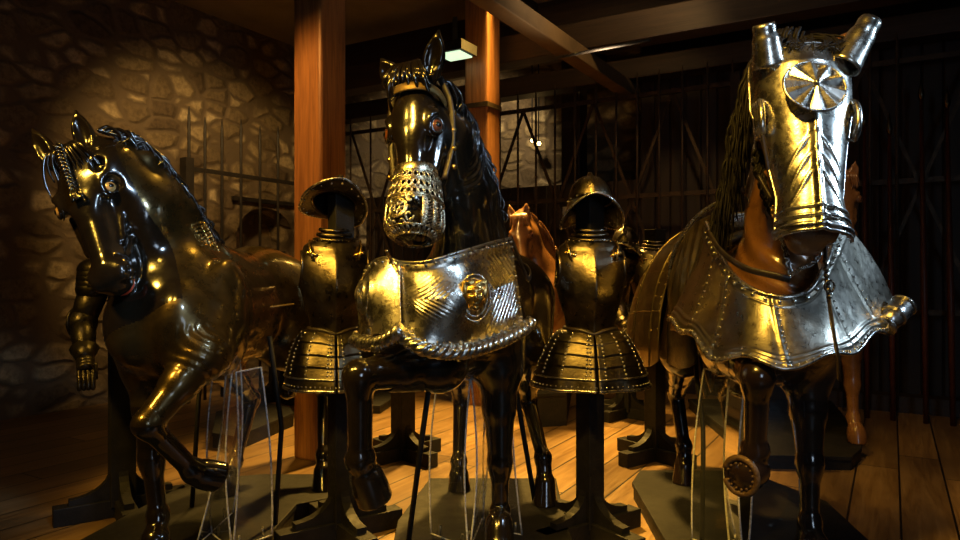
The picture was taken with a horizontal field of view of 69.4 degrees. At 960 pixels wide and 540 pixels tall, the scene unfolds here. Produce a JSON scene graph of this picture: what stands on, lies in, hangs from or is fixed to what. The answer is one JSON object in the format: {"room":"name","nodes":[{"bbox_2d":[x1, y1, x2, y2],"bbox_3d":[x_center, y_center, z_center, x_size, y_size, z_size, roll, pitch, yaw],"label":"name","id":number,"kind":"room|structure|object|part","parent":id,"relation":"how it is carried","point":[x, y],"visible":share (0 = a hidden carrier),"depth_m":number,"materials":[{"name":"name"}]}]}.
{"room":"historic interior","nodes":[
{"label":"historic interior","id":0,"kind":"room"},
{"bbox_2d":[0,0,390,420],"bbox_3d":[-4.299,-0.850,7.383,0.700,4.500,11.800,0,0,31],"label":"wall","id":1,"kind":"structure","parent":0,"point":[136,66],"depth_m":7.30,"materials":[{"name":"stone"}]},
{"bbox_2d":[231,196,293,206],"bbox_3d":[-2.780,-0.898,9.158,0.050,0.050,1.193,0,0,31],"label":"bar","id":2,"kind":"object","parent":1,"relation":"attached to","point":[236,198],"visible":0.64,"depth_m":9.04,"materials":[{"name":"black metal"}]},
{"bbox_2d":[345,6,959,123],"bbox_3d":[2.047,-2.333,7.984,11.000,0.235,0.250,0,0,31],"label":"ceiling beam","id":3,"kind":"structure","parent":1,"relation":"attached to","point":[938,24],"depth_m":7.72,"materials":[{"name":"brown wood"}]},
{"bbox_2d":[172,0,639,82],"bbox_3d":[0.300,-3.150,5.000,16.000,0.100,16.000,0,0,31],"label":"ceiling","id":4,"kind":"structure","parent":0,"point":[365,20],"depth_m":8.41,"materials":[{"name":"paint"}]},
{"bbox_2d":[345,0,688,67],"bbox_3d":[0.876,-2.900,8.083,8.800,0.400,0.260,0,0,31],"label":"ceiling beam","id":5,"kind":"structure","parent":4,"relation":"attached to","point":[558,12],"depth_m":8.30,"materials":[{"name":"brown wood"}]},
{"bbox_2d":[444,16,476,60],"bbox_3d":[-0.252,-2.353,6.995,0.340,0.395,0.300,0,0,31],"label":"ceiling lamp","id":6,"kind":"object","parent":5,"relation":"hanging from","point":[455,49],"visible":0.86,"depth_m":6.93,"materials":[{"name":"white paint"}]},
{"bbox_3d":[-0.252,-2.410,6.995,0.050,0.280,0.050,0,0,0],"label":"stem","id":7,"kind":"part","parent":6,"relation":"part of","materials":[{"name":"black paint"}]},
{"bbox_2d":[445,50,471,60],"bbox_3d":[-0.252,-2.162,6.995,0.260,0.014,0.240,0,0,31],"label":"diffuser","id":8,"kind":"object","parent":6,"relation":"attached to","point":[451,55],"depth_m":6.96,"materials":[{"name":"white plastic"}]},
{"bbox_2d":[529,65,532,143],"bbox_3d":[0.773,-2.481,10.250,0.090,1.238,0.159,0,0,0],"label":"spot lamp","id":9,"kind":"object","parent":4,"relation":"hanging from","point":[530,139],"visible":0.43,"depth_m":10.27,"materials":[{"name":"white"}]},
{"bbox_3d":[0.773,-2.503,10.280,0.017,1.194,0.020,0,0,0],"label":"stem","id":10,"kind":"part","parent":9,"relation":"part of","materials":[{"name":"black paint"}]},
{"bbox_2d":[537,64,541,145],"bbox_3d":[0.868,-2.459,10.250,0.090,1.282,0.159,0,0,0],"label":"spot lamp","id":11,"kind":"object","parent":4,"relation":"hanging from","point":[539,143],"visible":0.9,"depth_m":10.27,"materials":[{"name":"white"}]},
{"bbox_3d":[0.868,-2.481,10.280,0.017,1.238,0.020,0,0,0],"label":"stem","id":12,"kind":"part","parent":11,"relation":"part of","materials":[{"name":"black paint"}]},
{"bbox_2d":[469,0,635,95],"bbox_3d":[0.213,-2.138,5.643,0.170,0.155,6.150,0,0,31],"label":"ceiling beam","id":13,"kind":"structure","parent":4,"relation":"attached to","point":[516,14],"depth_m":6.33,"materials":[{"name":"brown wood"}]},
{"bbox_2d":[345,0,919,96],"bbox_3d":[1.767,-2.360,6.671,8.400,0.280,0.261,0,0,31],"label":"ceiling beam","id":14,"kind":"structure","parent":13,"relation":"on","point":[690,19],"depth_m":6.59,"materials":[{"name":"brown wood"}]},
{"bbox_2d":[500,0,606,61],"bbox_3d":[-0.690,-2.960,6.060,0.302,0.280,12.000,0,0,31],"label":"ceiling beam","id":15,"kind":"structure","parent":4,"relation":"attached to","point":[530,3],"depth_m":8.01,"materials":[{"name":"brown wood"}]},
{"bbox_2d":[0,375,959,539],"bbox_3d":[0.300,1.450,5.000,16.000,0.100,16.000,0,0,31],"label":"floor","id":16,"kind":"structure","parent":0,"point":[905,484],"depth_m":5.01,"materials":[{"name":"brown wood"}]},
{"bbox_2d":[52,296,185,527],"bbox_3d":[-2.056,0.660,3.980,0.541,1.480,0.541,0,0,10],"label":"stand","id":17,"kind":"object","parent":16,"relation":"on","point":[121,493],"visible":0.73,"depth_m":3.90,"materials":[{"name":"black paint"}]},
{"bbox_2d":[66,259,107,390],"bbox_3d":[-2.034,0.235,3.931,0.415,0.788,0.633,0,0,34],"label":"half armour","id":18,"kind":"object","parent":17,"relation":"on","point":[82,321],"visible":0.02,"depth_m":3.76,"materials":[{"name":"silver metal"}]},
{"bbox_3d":[-2.163,0.284,3.813,0.199,0.418,0.314,0,0,0],"label":"arm plate","id":19,"kind":"part","parent":18,"relation":"part of","materials":[{"name":"black metal"}]},
{"bbox_3d":[-2.056,0.630,3.980,0.130,1.420,0.130,0,0,-35],"label":"post","id":20,"kind":"part","parent":17,"relation":"part of","materials":[{"name":"black paint"}]},
{"bbox_2d":[81,474,327,539],"bbox_3d":[-1.382,1.350,3.561,1.013,0.100,1.796,0,0,9],"label":"platform","id":21,"kind":"object","parent":16,"relation":"on","point":[296,492],"visible":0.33,"depth_m":3.75,"materials":[{"name":"black paint"}]},
{"bbox_2d":[31,110,327,539],"bbox_3d":[-1.327,0.305,3.667,0.887,2.019,1.787,0,0,18],"label":"statue","id":22,"kind":"object","parent":21,"relation":"on","point":[183,311],"visible":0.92,"depth_m":3.02,"materials":[{"name":"black metal"}]},
{"bbox_3d":[-1.550,0.850,3.797,0.086,0.902,0.026,0,0,7],"label":"support rod","id":23,"kind":"part","parent":22,"relation":"part of","materials":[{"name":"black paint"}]},
{"bbox_3d":[-1.052,0.819,3.552,0.097,0.963,0.040,0,0,15],"label":"support rod","id":24,"kind":"part","parent":22,"relation":"part of","materials":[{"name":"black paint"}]},
{"bbox_2d":[197,364,272,539],"bbox_3d":[-1.184,0.890,3.467,0.340,0.828,0.516,0,0,0],"label":"guard","id":25,"kind":"object","parent":21,"relation":"on","point":[239,454],"visible":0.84,"depth_m":3.35,"materials":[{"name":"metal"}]},
{"bbox_2d":[180,107,293,403],"bbox_3d":[-2.657,-0.169,7.994,0.100,3.138,1.754,0,0,31],"label":"lattice fence","id":26,"kind":"object","parent":16,"relation":"on","point":[187,169],"visible":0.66,"depth_m":7.65,"materials":[{"name":"metal"}]},
{"bbox_3d":[-2.647,-1.070,8.010,0.030,0.045,1.716,0,0,31],"label":"rail","id":27,"kind":"part","parent":26,"relation":"part of","materials":[{"name":"metal"}]},
{"bbox_2d":[212,401,293,449],"bbox_3d":[-2.063,1.340,6.085,0.705,0.120,1.382,0,0,13],"label":"platform","id":28,"kind":"object","parent":16,"relation":"on","point":[258,432],"visible":0.62,"depth_m":5.86,"materials":[{"name":"black paint"}]},
{"bbox_2d":[258,251,293,405],"bbox_3d":[-2.168,0.600,7.400,0.541,1.600,0.541,0,0,0],"label":"stand","id":29,"kind":"object","parent":16,"relation":"on","point":[269,388],"visible":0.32,"depth_m":7.30,"materials":[{"name":"black paint"}]},
{"bbox_3d":[-2.168,0.570,7.400,0.130,1.540,0.130,0,0,45],"label":"post","id":30,"kind":"part","parent":29,"relation":"part of","materials":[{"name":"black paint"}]},
{"bbox_2d":[294,0,344,461],"bbox_3d":[-1.200,-0.710,5.200,0.275,4.220,0.275,0,0,31],"label":"timber post","id":31,"kind":"object","parent":16,"relation":"on","point":[319,25],"visible":0.41,"depth_m":5.09,"materials":[{"name":"brown wood"}]},
{"bbox_2d":[274,194,401,539],"bbox_3d":[-0.726,0.505,3.620,0.541,1.790,0.541,0,0,10],"label":"stand","id":32,"kind":"object","parent":16,"relation":"on","point":[338,516],"visible":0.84,"depth_m":3.56,"materials":[{"name":"black paint"}]},
{"bbox_2d":[282,228,379,393],"bbox_3d":[-0.755,0.192,3.610,0.524,0.822,0.476,0,0,-33],"label":"half armour","id":33,"kind":"object","parent":32,"relation":"on","point":[331,271],"visible":0.73,"depth_m":3.47,"materials":[{"name":"metal"}]},
{"bbox_2d":[298,174,367,226],"bbox_3d":[-0.775,-0.371,3.627,0.336,0.278,0.444,0,0,-23],"label":"helmet","id":34,"kind":"object","parent":32,"relation":"on","point":[317,195],"visible":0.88,"depth_m":3.55,"materials":[{"name":"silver metal"}]},
{"bbox_3d":[-0.726,0.475,3.620,0.105,1.730,0.105,0,0,-35],"label":"post","id":35,"kind":"part","parent":32,"relation":"part of","materials":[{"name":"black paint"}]},
{"bbox_2d":[373,390,390,413],"bbox_3d":[-1.172,1.360,7.411,0.681,0.080,1.345,0,0,0],"label":"platform","id":36,"kind":"object","parent":16,"relation":"on","point":[381,398],"visible":0.19,"depth_m":7.01,"materials":[{"name":"black paint"}]},
{"bbox_2d":[373,392,440,468],"bbox_3d":[-0.572,0.775,5.150,0.541,1.250,0.541,0,0,0],"label":"stand","id":37,"kind":"object","parent":16,"relation":"on","point":[401,444],"visible":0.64,"depth_m":5.07,"materials":[{"name":"black paint"}]},
{"bbox_3d":[-0.572,0.745,5.150,0.130,1.190,0.130,0,0,45],"label":"post","id":38,"kind":"part","parent":37,"relation":"part of","materials":[{"name":"black paint"}]},
{"bbox_2d":[394,478,571,539],"bbox_3d":[0.024,1.350,3.641,0.901,0.100,1.381,0,0,0],"label":"platform","id":39,"kind":"object","parent":16,"relation":"on","point":[447,508],"visible":0.63,"depth_m":3.69,"materials":[{"name":"black paint"}]},
{"bbox_2d":[341,30,556,539],"bbox_3d":[-0.013,0.139,3.642,0.784,2.323,2.048,0,0,12],"label":"statue","id":40,"kind":"object","parent":39,"relation":"on","point":[477,309],"visible":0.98,"depth_m":2.94,"materials":[{"name":"metal"}]},
{"bbox_3d":[-0.441,0.112,2.898,0.129,0.328,0.408,0,0,-36],"label":"shoulder plate","id":41,"kind":"part","parent":40,"relation":"part of","materials":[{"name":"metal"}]},
{"bbox_2d":[383,168,444,248],"bbox_3d":[-0.273,-0.255,2.901,0.258,0.328,0.306,0,0,0],"label":"muzzle","id":42,"kind":"object","parent":40,"relation":"on","point":[417,194],"depth_m":2.82,"materials":[{"name":"metal"}]},
{"bbox_3d":[-0.264,0.828,3.227,0.104,0.970,0.224,0,0,-26],"label":"support rod","id":43,"kind":"part","parent":40,"relation":"part of","materials":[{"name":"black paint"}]},
{"bbox_3d":[0.245,0.932,3.855,0.151,0.736,0.028,0,0,-5],"label":"support rod","id":44,"kind":"part","parent":40,"relation":"part of","materials":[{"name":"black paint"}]},
{"bbox_2d":[429,379,522,539],"bbox_3d":[-0.022,0.910,3.409,0.364,0.788,0.302,0,0,-38],"label":"guard","id":45,"kind":"object","parent":39,"relation":"on","point":[478,511],"visible":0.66,"depth_m":3.39,"materials":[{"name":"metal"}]},
{"bbox_2d":[465,0,501,405],"bbox_3d":[0.025,-0.710,7.264,0.295,4.220,0.295,0,0,31],"label":"timber post","id":46,"kind":"object","parent":16,"relation":"on","point":[482,29],"visible":0.42,"depth_m":7.15,"materials":[{"name":"wood"}]},
{"bbox_2d":[522,389,571,426],"bbox_3d":[0.625,1.250,7.046,0.849,0.300,1.808,0,0,0],"label":"plinth block","id":47,"kind":"object","parent":16,"relation":"on","point":[553,407],"visible":0.26,"depth_m":6.20,"materials":[{"name":"black paint"}]},
{"bbox_2d":[508,203,565,332],"bbox_3d":[0.650,0.275,6.947,0.725,1.792,1.648,0,0,10],"label":"statue","id":48,"kind":"object","parent":47,"relation":"on","point":[532,239],"visible":0.41,"depth_m":6.35,"materials":[{"name":"brown wood"}]},
{"bbox_2d":[561,61,586,184],"bbox_3d":[1.276,-0.710,9.370,0.275,4.220,0.275,0,0,31],"label":"timber post","id":49,"kind":"object","parent":16,"relation":"on","point":[567,114],"visible":0.19,"depth_m":9.27,"materials":[{"name":"brown wood"}]},
{"bbox_2d":[536,196,645,539],"bbox_3d":[0.575,0.495,3.620,0.541,1.810,0.541,0,0,10],"label":"stand","id":50,"kind":"object","parent":16,"relation":"on","point":[589,516],"visible":0.7,"depth_m":3.57,"materials":[{"name":"black paint"}]},
{"bbox_3d":[0.575,0.465,3.620,0.105,1.750,0.105,0,0,-35],"label":"post","id":51,"kind":"part","parent":50,"relation":"part of","materials":[{"name":"black paint"}]},
{"bbox_2d":[529,228,651,393],"bbox_3d":[0.575,0.193,3.610,0.632,0.819,0.491,0,0,0],"label":"half armour","id":52,"kind":"object","parent":50,"relation":"on","point":[590,281],"visible":1,"depth_m":3.48,"materials":[{"name":"metal"}]},
{"bbox_2d":[559,172,624,229],"bbox_3d":[0.575,-0.362,3.595,0.330,0.302,0.401,0,0,0],"label":"helmet","id":53,"kind":"object","parent":50,"relation":"on","point":[589,185],"visible":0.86,"depth_m":3.56,"materials":[{"name":"metal"}]},
{"bbox_2d":[604,306,643,422],"bbox_3d":[1.391,0.650,6.600,0.541,1.500,0.541,0,0,0],"label":"stand","id":54,"kind":"object","parent":16,"relation":"on","point":[622,406],"visible":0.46,"depth_m":6.50,"materials":[{"name":"black paint"}]},
{"bbox_3d":[1.391,0.620,6.600,0.140,1.440,0.140,0,0,-45],"label":"post","id":55,"kind":"part","parent":54,"relation":"part of","materials":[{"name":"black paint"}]},
{"bbox_2d":[625,248,633,312],"bbox_3d":[1.391,0.193,6.590,0.597,0.819,0.491,0,0,0],"label":"half armour","id":56,"kind":"object","parent":54,"relation":"on","point":[630,295],"visible":0.04,"depth_m":6.46,"materials":[{"name":"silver metal"}]},
{"bbox_2d":[345,35,959,411],"bbox_3d":[2.192,-0.430,7.723,9.684,3.660,0.105,0,0,30],"label":"lattice fence","id":57,"kind":"object","parent":16,"relation":"on","point":[735,77],"visible":0.48,"depth_m":7.66,"materials":[{"name":"metal"}]},
{"bbox_2d":[555,38,650,59],"bbox_3d":[0.960,-1.796,5.642,0.058,0.168,1.089,0,0,-34],"label":"conduit","id":58,"kind":"object","parent":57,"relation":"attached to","point":[648,39],"visible":1,"depth_m":5.54,"materials":[{"name":"metal"}]},
{"bbox_3d":[2.192,-2.000,7.723,9.684,0.050,0.030,0,0,31],"label":"rail","id":59,"kind":"part","parent":57,"relation":"part of","materials":[{"name":"metal"}]},
{"bbox_3d":[2.192,-0.850,7.723,9.684,0.050,0.030,0,0,31],"label":"rail","id":60,"kind":"part","parent":57,"relation":"part of","materials":[{"name":"metal"}]},
{"bbox_3d":[2.734,-0.350,7.402,0.100,3.500,0.100,0,0,31],"label":"fence post","id":61,"kind":"part","parent":57,"relation":"part of","materials":[{"name":"black metal"}]},
{"bbox_3d":[2.192,0.400,7.723,9.684,0.050,0.030,0,0,31],"label":"rail","id":62,"kind":"part","parent":57,"relation":"part of","materials":[{"name":"metal"}]},
{"bbox_2d":[617,229,696,469],"bbox_3d":[1.293,0.550,5.120,0.541,1.700,0.541,0,0,10],"label":"stand","id":63,"kind":"object","parent":16,"relation":"on","point":[653,445],"visible":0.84,"depth_m":5.06,"materials":[{"name":"black paint"}]},
{"bbox_2d":[612,224,644,263],"bbox_3d":[1.044,-0.188,5.027,0.310,0.300,0.363,0,0,0],"label":"helmet","id":64,"kind":"object","parent":63,"relation":"on","point":[626,237],"visible":0.62,"depth_m":4.97,"materials":[{"name":"metal"}]},
{"bbox_2d":[615,240,666,332],"bbox_3d":[1.235,0.192,5.068,0.699,0.822,0.501,0,0,-23],"label":"half armour","id":65,"kind":"object","parent":63,"relation":"on","point":[635,267],"visible":0.23,"depth_m":4.99,"materials":[{"name":"metal"}]},
{"bbox_3d":[1.010,0.224,4.977,0.192,0.418,0.320,0,0,0],"label":"arm plate","id":66,"kind":"part","parent":65,"relation":"part of","materials":[{"name":"metal"}]},
{"bbox_3d":[1.293,0.520,5.120,0.110,1.640,0.110,0,0,-35],"label":"post","id":67,"kind":"part","parent":63,"relation":"part of","materials":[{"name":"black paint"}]},
{"bbox_2d":[632,470,867,539],"bbox_3d":[1.405,1.350,3.552,1.090,0.100,1.904,0,0,0],"label":"platform","id":68,"kind":"object","parent":16,"relation":"on","point":[665,505],"visible":0.69,"depth_m":3.75,"materials":[{"name":"black paint"}]},
{"bbox_2d":[691,368,800,539],"bbox_3d":[1.196,0.890,3.215,0.376,0.828,0.413,0,0,-30],"label":"guard","id":69,"kind":"object","parent":68,"relation":"on","point":[734,398],"visible":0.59,"depth_m":3.09,"materials":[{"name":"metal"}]},
{"bbox_2d":[626,13,916,539],"bbox_3d":[1.364,0.159,3.496,1.014,2.312,2.167,0,0,0],"label":"statue","id":70,"kind":"object","parent":68,"relation":"on","point":[747,297],"visible":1,"depth_m":2.77,"materials":[{"name":"metal"}]},
{"bbox_3d":[1.091,0.796,3.423,0.053,1.033,0.276,0,0,9],"label":"support rod","id":71,"kind":"part","parent":70,"relation":"part of","materials":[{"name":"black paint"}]},
{"bbox_3d":[1.335,-0.133,3.460,0.622,0.315,0.081,0,0,2],"label":"pommel plate","id":72,"kind":"part","parent":70,"relation":"part of","materials":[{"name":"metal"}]},
{"bbox_3d":[1.279,-0.499,2.640,0.395,0.766,0.411,0,0,0],"label":"plate","id":73,"kind":"part","parent":70,"relation":"part of","materials":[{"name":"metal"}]},
{"bbox_3d":[1.220,-0.080,2.649,0.054,0.216,0.180,0,0,-41],"label":"bit chain","id":74,"kind":"part","parent":70,"relation":"part of","materials":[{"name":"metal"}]},
{"bbox_2d":[688,399,861,469],"bbox_3d":[2.706,1.350,5.888,1.402,0.100,2.155,0,0,5],"label":"platform","id":75,"kind":"object","parent":16,"relation":"on","point":[839,454],"visible":0.58,"depth_m":5.44,"materials":[{"name":"black paint"}]},
{"bbox_2d":[844,161,861,235],"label":"statue","id":76,"kind":"object","parent":75,"relation":"on","point":[852,195],"depth_m":5.08,"materials":[{"name":"brown wood"}]},
{"bbox_2d":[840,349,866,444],"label":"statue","id":77,"kind":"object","parent":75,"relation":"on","point":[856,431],"depth_m":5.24,"materials":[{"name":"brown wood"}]},
{"bbox_2d":[918,77,928,423],"bbox_3d":[4.120,-0.209,6.436,0.060,3.222,0.301,0,0,24],"label":"lance","id":78,"kind":"object","parent":16,"relation":"on","point":[923,238],"visible":1,"depth_m":6.41,"materials":[{"name":"wood"}]},
{"bbox_2d":[451,50,639,188],"bbox_3d":[4.020,-0.850,8.956,13.000,4.500,0.400,0,0,31],"label":"wall","id":79,"kind":"structure","parent":0,"point":[626,109],"depth_m":10.42,"materials":[{"name":"stone"}]},
{"bbox_2d":[366,0,959,397],"bbox_3d":[2.447,-0.850,8.154,9.684,4.500,0.084,0,0,31],"label":"wall","id":80,"kind":"structure","parent":0,"point":[938,74],"depth_m":7.12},
{"bbox_2d":[666,378,959,417],"bbox_3d":[2.345,1.320,7.981,9.684,0.160,0.221,0,0,31],"label":"trim","id":81,"kind":"structure","parent":80,"relation":"attached to","point":[908,403],"depth_m":6.87,"materials":[{"name":"black wood"}]}
]}

--

Please copy every line of the material that contains the word "historic".

▸ Exercise answer
{"room":"historic interior","nodes":[
{"label":"historic interior","id":0,"kind":"room"},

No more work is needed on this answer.